Your assignment: Output every line of the listing, exactly and completely.

BEGIN Data supplied

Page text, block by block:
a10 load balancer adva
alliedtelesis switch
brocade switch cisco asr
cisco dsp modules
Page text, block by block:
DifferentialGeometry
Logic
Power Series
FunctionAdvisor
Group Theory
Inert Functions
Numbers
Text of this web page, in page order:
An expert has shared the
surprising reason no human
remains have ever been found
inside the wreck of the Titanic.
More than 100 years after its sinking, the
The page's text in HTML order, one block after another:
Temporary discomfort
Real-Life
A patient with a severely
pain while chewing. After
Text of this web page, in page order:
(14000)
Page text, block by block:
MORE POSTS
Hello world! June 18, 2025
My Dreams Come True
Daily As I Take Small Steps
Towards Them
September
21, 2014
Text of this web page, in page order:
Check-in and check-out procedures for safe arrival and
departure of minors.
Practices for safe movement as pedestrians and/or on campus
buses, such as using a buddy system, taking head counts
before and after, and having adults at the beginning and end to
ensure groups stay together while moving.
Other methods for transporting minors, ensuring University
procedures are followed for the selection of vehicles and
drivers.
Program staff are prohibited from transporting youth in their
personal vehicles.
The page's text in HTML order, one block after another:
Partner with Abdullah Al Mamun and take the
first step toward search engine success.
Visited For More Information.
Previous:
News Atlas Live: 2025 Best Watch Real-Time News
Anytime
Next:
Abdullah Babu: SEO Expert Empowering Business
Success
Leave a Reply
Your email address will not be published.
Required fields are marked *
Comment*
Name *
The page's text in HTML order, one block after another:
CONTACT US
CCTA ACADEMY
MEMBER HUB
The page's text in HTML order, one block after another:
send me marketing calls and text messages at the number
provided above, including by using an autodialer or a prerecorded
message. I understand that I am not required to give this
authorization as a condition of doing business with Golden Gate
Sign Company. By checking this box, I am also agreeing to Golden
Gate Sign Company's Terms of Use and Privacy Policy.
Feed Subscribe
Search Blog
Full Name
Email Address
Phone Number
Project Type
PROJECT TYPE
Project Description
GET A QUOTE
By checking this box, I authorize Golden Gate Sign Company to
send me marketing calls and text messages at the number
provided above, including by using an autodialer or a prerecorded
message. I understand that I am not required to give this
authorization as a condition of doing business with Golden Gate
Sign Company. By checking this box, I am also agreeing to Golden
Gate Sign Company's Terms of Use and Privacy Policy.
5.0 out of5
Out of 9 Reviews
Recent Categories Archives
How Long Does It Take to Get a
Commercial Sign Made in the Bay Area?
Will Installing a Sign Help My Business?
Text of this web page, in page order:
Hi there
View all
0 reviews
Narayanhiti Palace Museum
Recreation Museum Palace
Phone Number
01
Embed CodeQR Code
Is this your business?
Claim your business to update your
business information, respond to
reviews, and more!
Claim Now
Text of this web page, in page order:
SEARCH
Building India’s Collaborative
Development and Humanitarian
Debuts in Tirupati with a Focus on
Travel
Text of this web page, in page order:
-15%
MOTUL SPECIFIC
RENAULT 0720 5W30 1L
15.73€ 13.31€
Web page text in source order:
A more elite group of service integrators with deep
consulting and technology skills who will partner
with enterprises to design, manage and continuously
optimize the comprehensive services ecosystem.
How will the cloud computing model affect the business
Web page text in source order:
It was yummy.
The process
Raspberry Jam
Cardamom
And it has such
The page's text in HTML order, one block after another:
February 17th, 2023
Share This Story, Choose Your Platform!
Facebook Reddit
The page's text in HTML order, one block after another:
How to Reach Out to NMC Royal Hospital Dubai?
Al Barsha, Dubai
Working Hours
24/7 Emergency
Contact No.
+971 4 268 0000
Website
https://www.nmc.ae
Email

END Data supplied

Task response:
Page text, block by block:
a10 load balancer adva
alliedtelesis switch
brocade switch cisco asr
cisco dsp modules
Page text, block by block:
DifferentialGeometry
Logic
Power Series
FunctionAdvisor
Group Theory
Inert Functions
Numbers
Text of this web page, in page order:
An expert has shared the
surprising reason no human
remains have ever been found
inside the wreck of the Titanic.
More than 100 years after its sinking, the
The page's text in HTML order, one block after another:
Temporary discomfort
Real-Life
A patient with a severely
pain while chewing. After
Text of this web page, in page order:
(14000)
Page text, block by block:
MORE POSTS
Hello world! June 18, 2025
My Dreams Come True
Daily As I Take Small Steps
Towards Them
September
21, 2014
Text of this web page, in page order:
Check-in and check-out procedures for safe arrival and
departure of minors.
Practices for safe movement as pedestrians and/or on campus
buses, such as using a buddy system, taking head counts
before and after, and having adults at the beginning and end to
ensure groups stay together while moving.
Other methods for transporting minors, ensuring University
procedures are followed for the selection of vehicles and
drivers.
Program staff are prohibited from transporting youth in their
personal vehicles.
The page's text in HTML order, one block after another:
Partner with Abdullah Al Mamun and take the
first step toward search engine success.
Visited For More Information.
Previous:
News Atlas Live: 2025 Best Watch Real-Time News
Anytime
Next:
Abdullah Babu: SEO Expert Empowering Business
Success
Leave a Reply
Your email address will not be published.
Required fields are marked *
Comment*
Name *
The page's text in HTML order, one block after another:
CONTACT US
CCTA ACADEMY
MEMBER HUB
The page's text in HTML order, one block after another:
send me marketing calls and text messages at the number
provided above, including by using an autodialer or a prerecorded
message. I understand that I am not required to give this
authorization as a condition of doing business with Golden Gate
Sign Company. By checking this box, I am also agreeing to Golden
Gate Sign Company's Terms of Use and Privacy Policy.
Feed Subscribe
Search Blog
Full Name
Email Address
Phone Number
Project Type
PROJECT TYPE
Project Description
GET A QUOTE
By checking this box, I authorize Golden Gate Sign Company to
send me marketing calls and text messages at the number
provided above, including by using an autodialer or a prerecorded
message. I understand that I am not required to give this
authorization as a condition of doing business with Golden Gate
Sign Company. By checking this box, I am also agreeing to Golden
Gate Sign Company's Terms of Use and Privacy Policy.
5.0 out of5
Out of 9 Reviews
Recent Categories Archives
How Long Does It Take to Get a
Commercial Sign Made in the Bay Area?
Will Installing a Sign Help My Business?
Text of this web page, in page order:
Hi there
View all
0 reviews
Narayanhiti Palace Museum
Recreation Museum Palace
Phone Number
01
Embed CodeQR Code
Is this your business?
Claim your business to update your
business information, respond to
reviews, and more!
Claim Now
Text of this web page, in page order:
SEARCH
Building India’s Collaborative
Development and Humanitarian
Debuts in Tirupati with a Focus on
Travel
Text of this web page, in page order:
-15%
MOTUL SPECIFIC
RENAULT 0720 5W30 1L
15.73€ 13.31€
Web page text in source order:
A more elite group of service integrators with deep
consulting and technology skills who will partner
with enterprises to design, manage and continuously
optimize the comprehensive services ecosystem.
How will the cloud computing model affect the business
Web page text in source order:
It was yummy.
The process
Raspberry Jam
Cardamom
And it has such
The page's text in HTML order, one block after another:
February 17th, 2023
Share This Story, Choose Your Platform!
Facebook Reddit
The page's text in HTML order, one block after another:
How to Reach Out to NMC Royal Hospital Dubai?
Al Barsha, Dubai
Working Hours
24/7 Emergency
Contact No.
+971 4 268 0000
Website
https://www.nmc.ae
Email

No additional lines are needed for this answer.